The result for central cues was also clear, although slightly more complex. We found that the PVE does not require explicit awareness of cue–target contingency, as was measured by Risko and Stolz (2010b), nor a general cue–target awareness, as was measured by Bartolomeo et al. (2007). As with peripheral cues, instructing participants to attend or not to attend to the cue–target relationship had no influence on their estimates of the percentage of valid trials. Furthermore, participants’ specific estimates of cue validity and the validity effect itself were not significantly correlated. These data are consistent with Risko and Stolz’s (2010b) finding that the PVE generated with central cues reflects implicit processing. However, in support of Bartolomeo et al. (2007), we found that the explicit instruction to attend to the cue–target relation did affect, and enhance, the PVE. Therefore, a PVE for central cues cannot be assumed to reflect either implicit or explicit processes alone, but rather it is reasonable to conclude that the PVE for central cues may reflect a combination of the two processes. Whether this conclusion holds for central cues that do not elicit automatic orienting (Ristic & Kingstone, 2012; Olk et al., 2014) is very much an open question, and one that we hope will be the subject of future investigation (we are grateful to an anonymous reviewer for raising this point).

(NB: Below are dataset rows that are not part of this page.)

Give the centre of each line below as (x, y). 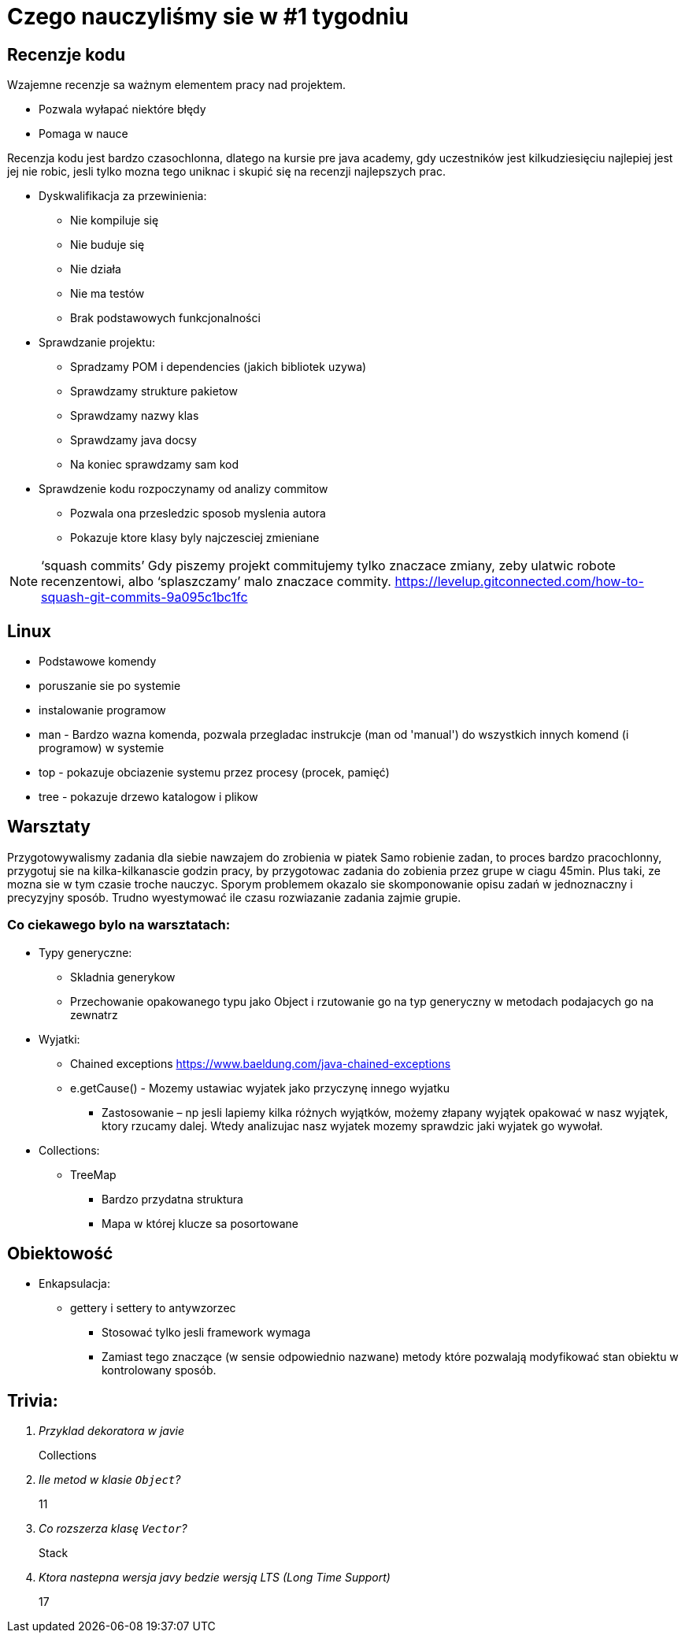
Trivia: (33, 1400)
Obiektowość (60, 1254)
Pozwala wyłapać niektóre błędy (122, 109)
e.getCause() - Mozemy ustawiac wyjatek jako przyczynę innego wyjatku (260, 1088)
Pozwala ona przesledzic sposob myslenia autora (198, 514)
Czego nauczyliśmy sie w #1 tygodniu (208, 17)
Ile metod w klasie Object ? (110, 1480)
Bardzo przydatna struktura (172, 1199)
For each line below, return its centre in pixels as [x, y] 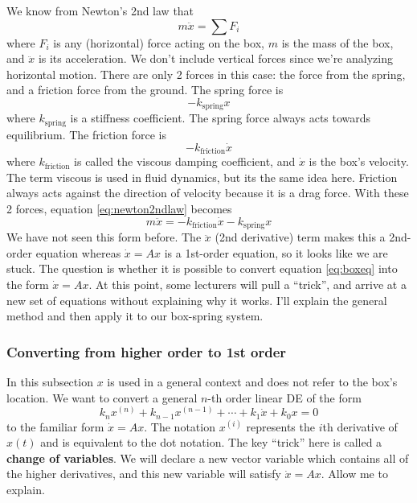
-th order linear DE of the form [284, 397]
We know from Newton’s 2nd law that [100, 10]
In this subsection [50, 381]
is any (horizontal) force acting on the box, [159, 42]
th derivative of [360, 426]
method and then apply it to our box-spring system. [135, 316]
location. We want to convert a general [102, 397]
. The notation [180, 426]
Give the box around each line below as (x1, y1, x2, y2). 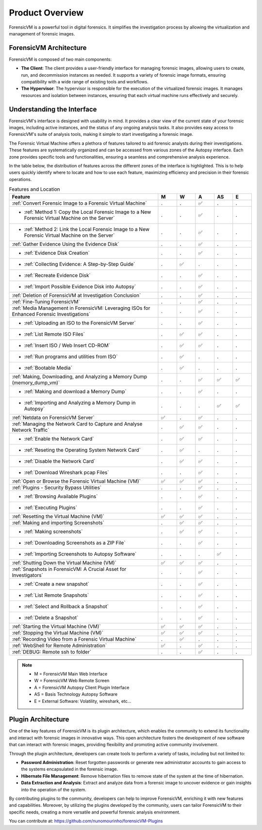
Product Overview (9, 7, 84, 18)
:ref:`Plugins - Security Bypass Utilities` (12, 484, 102, 491)
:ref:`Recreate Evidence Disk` (24, 272, 91, 278)
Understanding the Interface (9, 105, 97, 114)
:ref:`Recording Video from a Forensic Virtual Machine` (12, 635, 137, 642)
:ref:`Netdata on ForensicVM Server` (12, 414, 95, 421)
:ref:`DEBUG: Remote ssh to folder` (12, 648, 92, 655)
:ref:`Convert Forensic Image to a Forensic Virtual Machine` (12, 199, 147, 206)
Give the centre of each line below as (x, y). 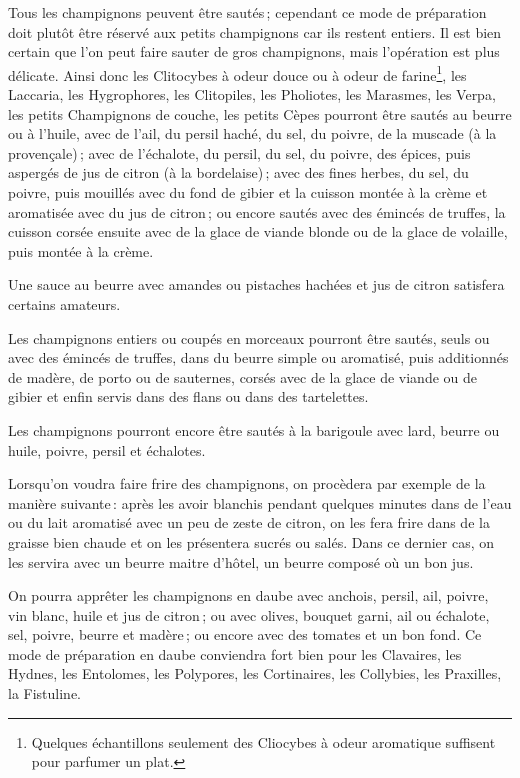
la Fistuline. (45, 693)
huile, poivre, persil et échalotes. (107, 449)
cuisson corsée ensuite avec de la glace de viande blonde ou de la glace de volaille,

In sum, the present data and those from previous investigations converge on the conclusion that the PVEs for both peripheral and central cues reflect implicit processing but, unlike the PVE for peripheral cues, the PVE for central cues is sensitive to explicit attentional modulation. The facts that awareness of cue–target contingencies is not required to produce the PVE, but that this awareness can modulate the PVE observed with central cues, may help to clarify the source of disagreement between Risko and Stolz (2010b) and Bartolomeo and colleagues (2007).